On 03/21/2016 04:16 PM, Pádraig Brady wrote:
On 21/03/16 00:59, William R. Fraser wrote:
When wc gets its list of files by reading from stdin, using the argument
'--from-files0=-', it reuses the same fstatus struct for each file.
The problem is that the 'wc' function checks the 'failed' member of this
struct and if it is <=0, it skips doing fstat on the file. The main loop
doesn't reset this value between files, so only the first file has fstat
done on it.
This can result in the 'wc' function seeking past the end of
subsequent files and then over-reporting their byte counts.

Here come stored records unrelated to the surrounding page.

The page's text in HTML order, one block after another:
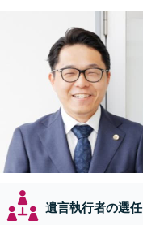
遺言執行者の選任
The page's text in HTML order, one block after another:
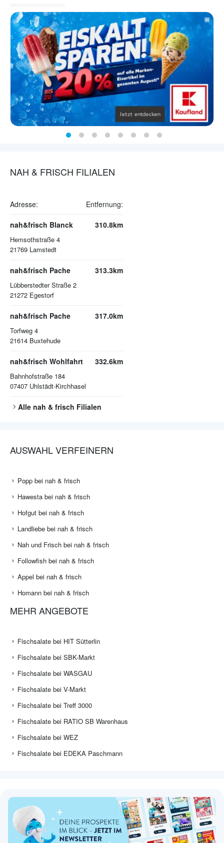
NAH & FRISCH FILIALEN
Adresse: Entfernung:
nah&frisch Blanck
Hemsothstraße 4
21769 Lamstedt
310.8km
nah&frisch Pache
Lübberstedter Straße 2
21272 Egestorf
313.3km
nah&frisch Pache
Torfweg 4
21614 Buxtehude
317.0km
nah&frisch Wohlfahrt
Bahnhofstraße 184
07407 Uhlstädt-Kirchhasel
332.6km
Alle nah & frisch Filialen
AUSWAHL VERFEINERN
Popp bei nah & frisch
Hawesta bei nah & frisch
Hofgut bei nah & frisch
Landliebe bei nah & frisch
Nah und Frisch bei nah & frisch
Followfish bei nah & frisch
Appel bei nah & frisch
Homann bei nah & frisch
MEHR ANGEBOTE
Fischsalate bei HIT Sütterlin
Fischsalate bei SBK-Markt
Fischsalate bei WASGAU
Fischsalate bei V-Markt
Fischsalate bei Treff 3000
Fischsalate bei RATIO SB Warenhaus
Fischsalate bei WEZ
Fischsalate bei EDEKA Paschmann
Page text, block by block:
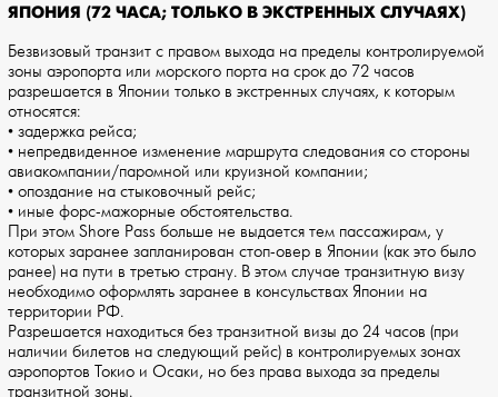
ЯПОНИЯ (72 ЧАСА; ТОЛЬКО В ЭКСТРЕННЫХ СЛУЧАЯХ)
Безвизовый транзит с правом выхода на пределы контролируемой
зоны аэропорта или морского порта на срок до 72 часов
разрешается в Японии только в экстренных случаях, к которым
относятся:
• задержка рейса;
• непредвиденное изменение маршрута следования со стороны
авиакомпании/паромной или круизной компании;
• опоздание на стыковочный рейс;
• иные форс-мажорные обстоятельства.
При этом Shore Pass больше не выдается тем пассажирам, у
которых заранее запланирован стоп-овер в Японии (как это было
ранее) на пути в третью страну. В этом случае транзитную визу
необходимо оформлять заранее в консульствах Японии на
территории РФ.
Разрешается находиться без транзитной визы до 24 часов (при
наличии билетов на следующий рейс) в контролируемых зонах
аэропортов Токио и Осаки, но без права выхода за пределы
транзитной зоны.
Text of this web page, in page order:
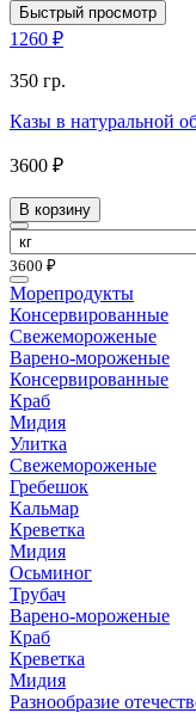
Быстрый просмотр
1260 ₽
350 гр.
Казы в натуральной
3600 ₽
В корзину
3600 ₽
Морепродукты
Консервированные
Свежемороженые
Варено-мороженые
Консервированные
Краб
Мидия
Улитка
Свежемороженые
Гребешок
Кальмар
Креветка
Мидия
Осьминог
Трубач
Варено-мороженые
Краб
Креветка
Мидия
Разнообразие
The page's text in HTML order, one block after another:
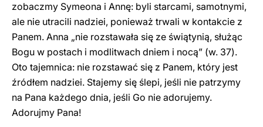
zobaczmy Symeona i Annę: byli starcami, samotnymi,
ale nie utracili nadziei, ponieważ trwali w kontakcie z
Panem. Anna „nie rozstawała się ze świątynią, służąc
Bogu w postach i modlitwach dniem i nocą” (w. 37).
Oto tajemnica: nie rozstawać się z Panem, który jest
źródłem nadziei. Stajemy się ślepi, jeśli nie patrzymy
na Pana każdego dnia, jeśli Go nie adorujemy.
Adorujmy Pana!
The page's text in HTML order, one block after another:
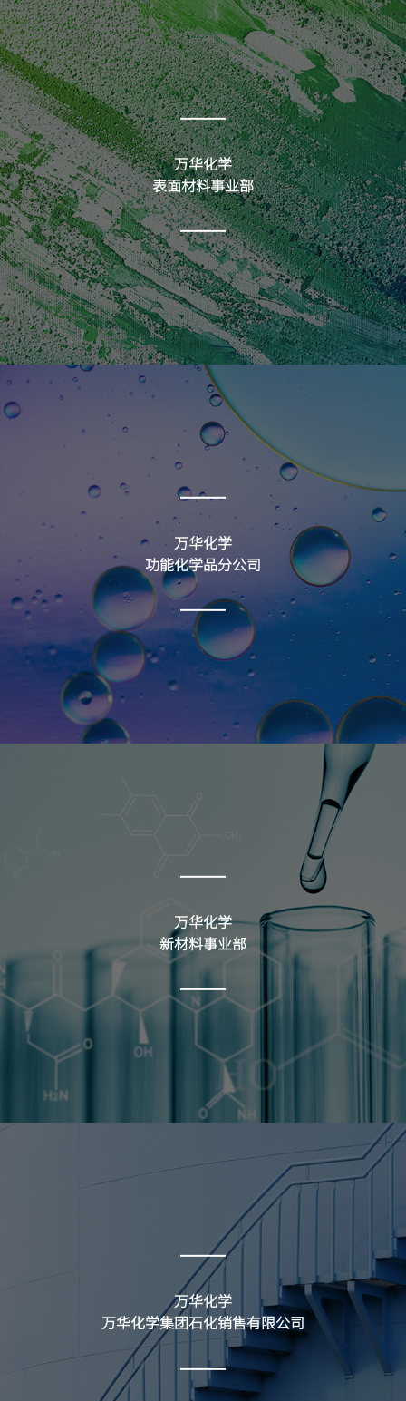
万华化学
表面材料事业部
万华化学
功能化学品分公司
万华化学
新材料事业部
万华化学
万华化学集团石化销售有限公司
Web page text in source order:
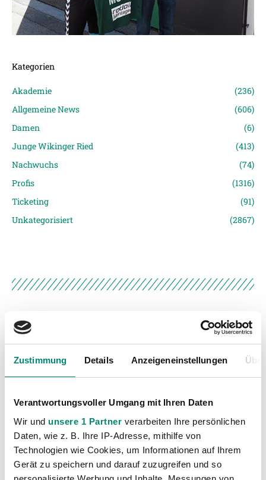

See the attached patch, which resets the fstatus struct in between files
when reading the file list from stdin.
Ouch. This seems to be since v7.0-96-gc2e56e0
It would also mean there would be a lot of redundant reading
if the initial file was significantly smaller than any other file.
$ truncate -s1G wc.big
$ touch wc.small
$ printf '%s\0' wc.big wc.small | wc -c --files0-from=-
1073741824 wc.big
1073741760 wc.small
2147483584 total
We'll submit a full patch in your name.
Interesting enough, there seems to be a threshold to trigger the bug:
$ touch wc.small
$ seq 1000 > wc.big
$ printf '%s\0' wc.big wc.small | wc -c --files0-from=-
3893 wc.big
0 wc.small
3893 total
$ seq 10000 > wc.big
$ printf '%s\0' wc.big wc.small | wc -c --files0-from=-
48894 wc.big
45067 wc.small
93961 total
That's why I couldn't reproduce it this morning.
Have a nice day,
Berny